Merit Review Criterion:  Broader Impacts

All proposals submitted to the National Science Foundation are evaluated through use of two National Science Board approved merit review criteria.  The two merit review criteria are 1) What is the intellectual merit of the proposed activity? and 2) What are the broader impacts of the proposed activity?  Proposals that do not separately address both merit review criteria within the Project Summary and Project Description will be returned without review.

Guidance regarding the merit review criterion of broader impacts and examples illustrating activities likely to demonstrate broader impacts are available in Chapter III of the Grant Proposal Guide section of the Proposal and Award Policies and Procedures (PAPP) Guide, http://www.nsf.gov/publications/pub_summ.jsp?ods_key=papp.

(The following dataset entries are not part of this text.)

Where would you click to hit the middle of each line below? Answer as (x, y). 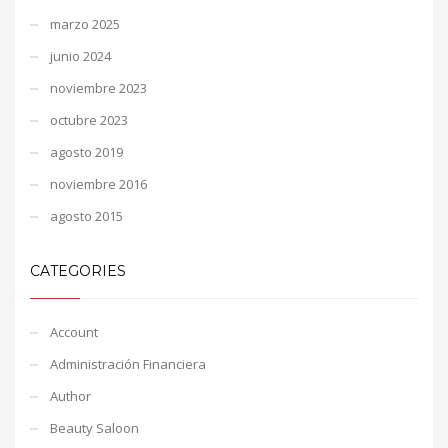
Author (70, 395)
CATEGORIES (78, 270)
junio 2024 (80, 55)
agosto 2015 (86, 215)
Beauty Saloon (94, 427)
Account (74, 331)
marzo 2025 (85, 23)
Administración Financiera (128, 363)
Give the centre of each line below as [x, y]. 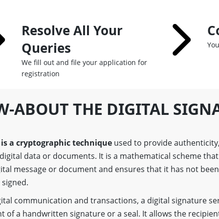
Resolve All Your [72, 30]
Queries [46, 48]
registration [40, 74]
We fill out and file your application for [84, 62]
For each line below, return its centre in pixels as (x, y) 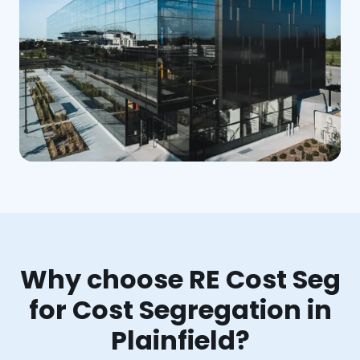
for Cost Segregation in (180, 309)
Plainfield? (180, 340)
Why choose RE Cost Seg (180, 279)
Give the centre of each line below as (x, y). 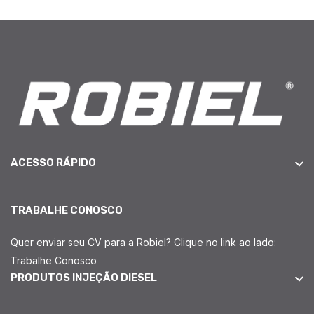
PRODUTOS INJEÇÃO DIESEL (84, 278)
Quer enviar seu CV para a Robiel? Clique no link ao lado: (143, 243)
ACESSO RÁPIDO (53, 163)
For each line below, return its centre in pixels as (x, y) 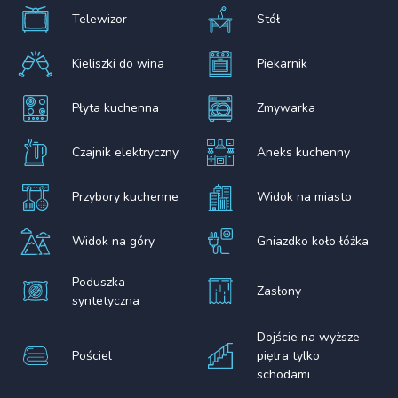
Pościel (92, 355)
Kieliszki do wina (119, 64)
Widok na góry (114, 242)
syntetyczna (106, 300)
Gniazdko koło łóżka (313, 242)
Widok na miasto (305, 197)
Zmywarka (287, 108)
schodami (284, 374)
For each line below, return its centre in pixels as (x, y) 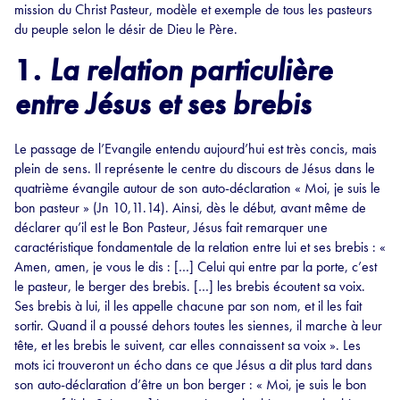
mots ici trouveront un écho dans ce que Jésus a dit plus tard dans (193, 365)
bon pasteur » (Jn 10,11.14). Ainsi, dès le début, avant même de (190, 208)
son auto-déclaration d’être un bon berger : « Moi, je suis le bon (191, 385)
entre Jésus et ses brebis (162, 104)
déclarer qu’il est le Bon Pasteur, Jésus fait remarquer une (171, 228)
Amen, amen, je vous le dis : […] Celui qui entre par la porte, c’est (196, 267)
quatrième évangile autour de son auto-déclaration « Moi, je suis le (197, 188)
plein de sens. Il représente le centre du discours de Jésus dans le (195, 169)

In addition to the guidelines and examples provided by the PAPP Guide, below is a list of examples demonstrating how the chemistry community has addressed the merit review criterion of broader impacts:

  • Offering national or international summer research or outreach programs for middle and high school students, high school teachers, or undergraduate students including many from underrepresented groups.
  • Organizing national and international workshops or symposia for faculty or students.
  • Training and mentoring students to be future professionals.
  • Strengthening the chemical workforce through curriculum development.
  • Implementing strategies to increase the number of women and minority chemists in tenured academic positions in research universities.
  • Updating curriculum by writing texts or developing new classroom instructional materials and laboratory experiments.
  • Introducing students to authentic research experiences in the first- and second-year chemistry laboratory curriculum.
  • Working with science centers to disseminate their research and educational activities to a broad audience via exhibits, outreach programs, activities or events.
  • Mentoring junior faculty.
  • Serving as a journal editor or peer reviewer for grants and publications.
  • Preparing new compounds, materials, techniques or devices of industrial, medical, environmental, or computational significance.
  • Identifying more effective ways to use existing energy resources.  Discovering new or renewable energy sources.
  • Developing new sensors, technology or instrumentation for national security.
  • Forming start-up companies for manufacturing or distributing new products or technologies.
  • Writing scholarly review articles for peer reviewed journals or less technical articles for the public.
  • Participating in interdisciplinary research or educational activities.
  • Contributing to cyber-enabled chemistry activities such as participating with or establishing a team of researchers who can assemble distributed expertise and resources in a virtual lab to target chemical research and education priorities.
  • Collaborating with industrial or government colleagues.
  • Establishing international research collaborations.
  • Assisting journalists with their articles and press releases on technical topics.
  • Developing new art forms for communicating science to wider audiences.
  • Designing new routes to commodity or fine chemicals.
  • Designing safer laboratory procedures or environmentally benign processes.

Broader impact activities are a critical element for the long-term health, vitality, and infrastructure of the chemistry discipline.  They contribute to new discoveries and understandings, an enhanced infrastructure for research and education, broad dissemination of research results, recruitment of a diverse workforce, professional development of co-workers and effective communication with non-specialist audiences regarding the societal benefits of the research being conducted.  Collectively, the broader impact of the research and educational activities being completed by the chemistry community represents a success story that should be widely shared.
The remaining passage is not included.